In the VMD Main window, play with all the buttons at the bottom of the window in the same way you play with your DVD player.
Conformational analysis for tripeptide 1000K simulation trajectory
a. Pick atoms in OpenGL Display, find the indexes of the atoms that define the two torsion angles of the middle alanine.
Press 1 on keyboard, click the atoms that define the dihedral angle in the order from N-term to C-term->Graphics->Labels->Check the index of each atom, write them down (say i, j, k, l)
b. Create a text file named get_phi.tcl, type in the following lines and save the file.
set outfile [open "phi.txt" w]
set phi [measure dihed {i j k l} frame all]
puts $outfile "$phi"
close $outfile
c. Menu->Extensions->Tk Console, type “source get_phi.tcl”. It will generate a “phi.txt” file in your current directory. Type
tr ' ' '\n' < phi.txt > phi.csv
You can open the phi.csv file using excel or openoffice in linux (the openoffice version is old in our wolf servers) and plot the trajectory of the dihedral angle as a function of time.
d.

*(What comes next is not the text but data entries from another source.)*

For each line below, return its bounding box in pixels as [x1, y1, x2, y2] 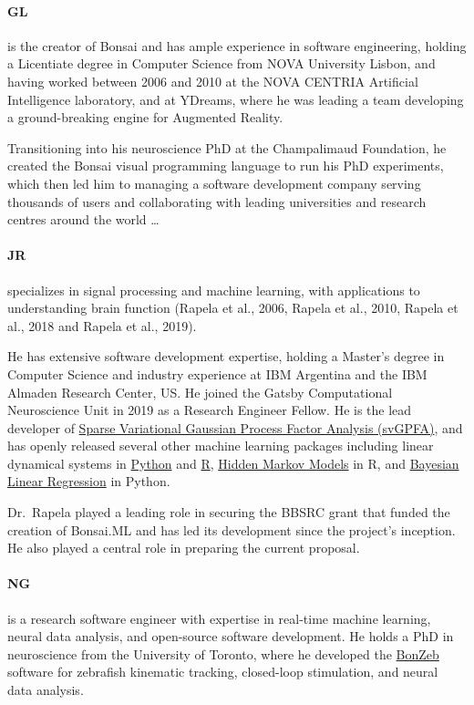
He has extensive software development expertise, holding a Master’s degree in [7, 347, 445, 366]
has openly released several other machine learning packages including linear [7, 436, 434, 455]
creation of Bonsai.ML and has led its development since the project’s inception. [7, 520, 456, 539]
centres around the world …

Plot histogram of the phi angle in Excel
Open phi.csv in Excel. Say I have 1001 frames by dumping 1 frame every 100 fs in a 100 ps simulation. Then column A1:A1001 contains my phi angle data. In entry B1, type '-180. Note that you type a single quote before the -180. In entry B2, type '-170. Select these two entries, move your mouse icon to the black dot in the bottom right corner of the selected box and drag down till you get a column of angles from -180 to 0 in B1:B19. Type '10 in B20, '20 in B21, use the same method get angles 10 to 180 in B20:B37. (Let me know if you have any alternative way to get the column from -180 to 180 fast...)

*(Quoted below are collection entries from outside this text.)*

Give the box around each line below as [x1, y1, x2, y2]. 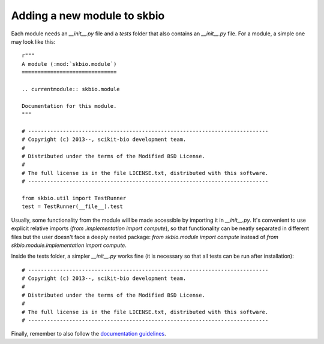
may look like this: [11, 38, 56, 45]
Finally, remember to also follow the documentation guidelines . [11, 330, 166, 337]
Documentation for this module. [22, 102, 117, 109]
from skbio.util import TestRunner [22, 195, 127, 201]
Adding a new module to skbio [11, 9, 165, 22]
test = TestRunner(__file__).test [22, 203, 123, 210]
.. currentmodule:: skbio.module [22, 86, 120, 92]
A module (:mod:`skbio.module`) [22, 61, 117, 67]
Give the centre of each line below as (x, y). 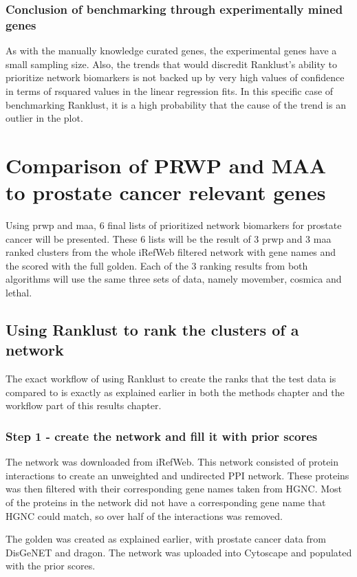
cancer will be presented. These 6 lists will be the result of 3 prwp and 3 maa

In entry C1, type =COUNTIFS($A$1:$A$1001, “>=”&B1, $A$1:$A$1001, “<”&B2), press Enter. Select entry C1, drag the black dot till C37. Then you have the frequencies of phi angles in each angle bin in column C1:C37.
Select B1:C37, go to Menu->Insert->Column (Charts)->2-D column. Update axis titles and delete the legend.
e. Repeat the above steps for the psi angle.
Conformational analysis for pentapeptide heating simulation trajectory
a. Delete your previously loaded trajectory (select the trajectory in VMD Main window, right click->Delete Molecule) and load the heating trajectory of your pentapeptide (yoursuffix_heat.lammpstrj). View the molecule in Licorice or CPK.
b. Watch the whole trajectory and get an idea what is happening as the temperature increases. Pay special attention to the characteristic interaction and similar interactions you identified when drawing the pentapeptide. How many drastic conformational changes happened in the 100 ps simulation? What are the interactions that stabilize the dominating conformations in the time periods between those drastic changes?
c. If it is hard to pick up the drastic conformational changes by eyes, let's do it in a quantitative way by RMSD trajectory analysis. RMSD is the root mean square deviation of the atom coordinates with respect to some reference frame (usually we exclude hydrogens in RMSD analysis if we only want to look at the overall conformational changes).
Go to Menu->Extensions->Analysis->RMSD Trajectory Tool. In the upper left region, change “protein” to “all”. Check the noh box. In the upper right panel, check the Trajectory Frame box and the Plot box. Click Ref: Top, set Trajectory Frame ref: to 1000 (this sets your last frame as your reference frame), click Align, then click RMSD. Report your plot. Change the Trajectory Frame ref: to 0 (this sets your first frame as the reference). Report this plot. What can you conclude from these two RMSD plots?
d. Identify the indexes of the frames where drastic conformational changes happen. Look for the temperatures associated with theses frames in log.lammps file. Report these temperatures.